What employers must do
Employers must do all that is reasonably practicable to prevent anyone from falling when working at height. Where working at height cannot be avoided, they must use work equipment and other measures to prevent falls. Mobile Elevated Work Platforms (MEWPs) or access platforms, such as cherry pickers and scissor lifts, are work equipment that satisfy this regulation.

The importance of proper training for MEWP operators
The Working at Height Regulations (WAHR) 2005 place a responsibility on duty holders to ensure that those involved in working at height are trained and competent. Our IPAF courses are recognised throughout the industry as meeting these responsibilities. To find out more about training courses from the Kimberly Rentals Group Ltd, call 01202 786 700.

Which Powered Access Machine Should You Hire?

Working straight up and down or do you need to go up and over an obstruction?
If you don’t need to reach up and over an obstruction, you can choose between scissor lifts or cherry pickers. Cherry pickers (booms) have the greater manoeuvrability at height through their ability to rotate the position of the arm as well as the angle of ascent. Cherry pickers are the only choice if you need to go up and over an obstruction.

Carrying heavy loads up to working height?
Jobs that required carrying loads to height, such as cladding, needs the extra working load capacity of a scissor lift. Cherry pickers typically have a safe working load (SWL) of 230kg.

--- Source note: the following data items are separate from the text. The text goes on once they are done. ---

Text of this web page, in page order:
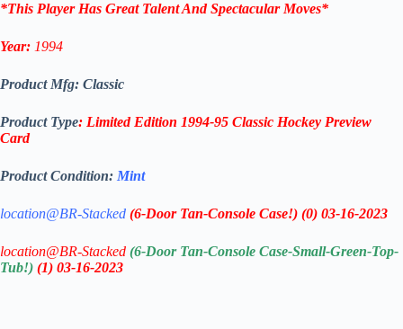
*This Player Has Great Talent And Spectacular Moves*
Year: 1994
Product Mfg: Classic
Product Type: Limited Edition 1994-95 Classic Hockey Preview
Card
Product Condition: Mint
location@BR-Stacked (6-Door Tan-Console Case!) (0) 03-16-2023
location@BR-Stacked (6-Door Tan-Console Case-Small-Green-Top-
Tub!) (1) 03-16-2023

Need to move around the platform when working at height?
Scissor lifts typically have much wider platforms to give that freedom to move around at height. Many models have deck extensions for extra reach. Some machines, like the GR3384, have double deck extensions on either side of the platform.

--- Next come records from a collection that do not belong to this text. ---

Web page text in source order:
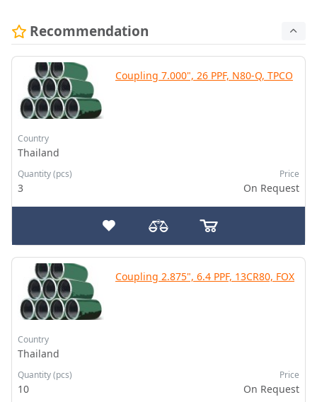
Recommendation
Coupling 7.000", 26 PPF, N80-Q, TPCO
Country
Thailand
Quantity (pcs)
3
Price
On Request
Coupling 2.875", 6.4 PPF, 13CR80, FOX
Country
Thailand
Quantity (pcs)
10
Price
On Request
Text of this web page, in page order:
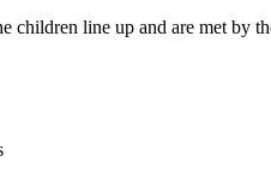
line up and are met by
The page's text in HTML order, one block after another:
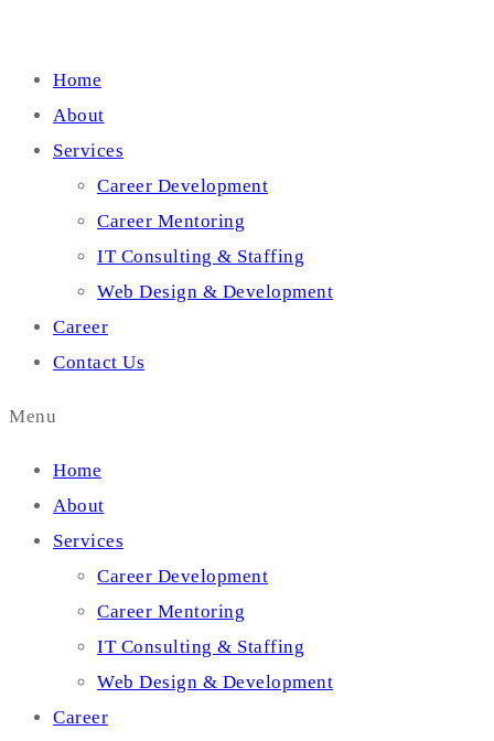
Home
About
Services
Career Development
Career Mentoring
IT Consulting & Staffing
Web Design & Development
Career
Contact Us
Menu
Home
About
Services
Career Development
Career Mentoring
IT Consulting & Staffing
Web Design & Development
Career

Working outdoors or inside? Working outdoors? Go for the extra power of a diesel powered machine, ideal for covering rough terrain. Most diesel powered machines come with rough terrain tyres as standard and many machines, such as the G45, have four wheel drive capability (4WD) capability. Working indoors? You need to hire an electric powered machine because of the lower emissions and noise levels. You should choose machines with the non-marking tyres to avoid accidental damage to floor coverings.

Extra points to consider when hiring a cherry picker
Cherry pickers have extra options to give even more manoeuvrability, such as articulated or straight booms. Articulated booms (such as Z45-25 or HR15) have the extra knuckle in the arm to give greater flexibility to move around. Straight or stick booms, typically extend quicker because there is only one arm to move but don’t have the positioning options of an articulated boom. Booms, such as the Z45J, or H16PX, have an articulated jib, with an adjustable arm between platform and boom, gives more flexibility.

What working height do you need to reach?
We have a range of scissor lifts covering working heights from 4m to 28m. Our fleet of cherry pickers have working heights up to 43m. Finally, if you are working at low level, up to 10m, then use our light access machines –perfect for fitting out.

What regular checks should I carry out on my powered access machines?

Complete the ten point check-list below on a daily basis when you are using powered access machines to ensure safe operation:

  1. Check that the safety and responsibilities manuals are fully completed are legible and are stored in the container on the MEWP.
  2. Check the whole MEWP for any structural cracks, dents or other damage.
  3. Ascertain that all critical parts of the structure are present and all pins and fasteners are in the correct place and are properly connected.
  4. Check battery fluids; hydraulic oils; engine oil and engine coolant to ensure that there are no leaks(diesel powered machines only).
  5. Ensure that hydraulic fluid levels are at the recommended levels.
  6. When working on machines with air filled tyres ensure that the tyre pressure is at the recommended PSI.
  7. When working with Scissor lifts ensure that side rails are installed and that bolts are fastened and the chassis trays are closed or latched.
  8. Ensure that all electrical parts are working and batteries are charged.
  9. Ensure that the emergency lowering system works.
  10. Check hydraulics; limit switches; alarms and horns; platform entry chain and gate; controls; pothole guards and platform extensions for any signs of damage.

Make sure to give the cherry picker or scissor lift an all round look over to check that compartment covers are in place and latched.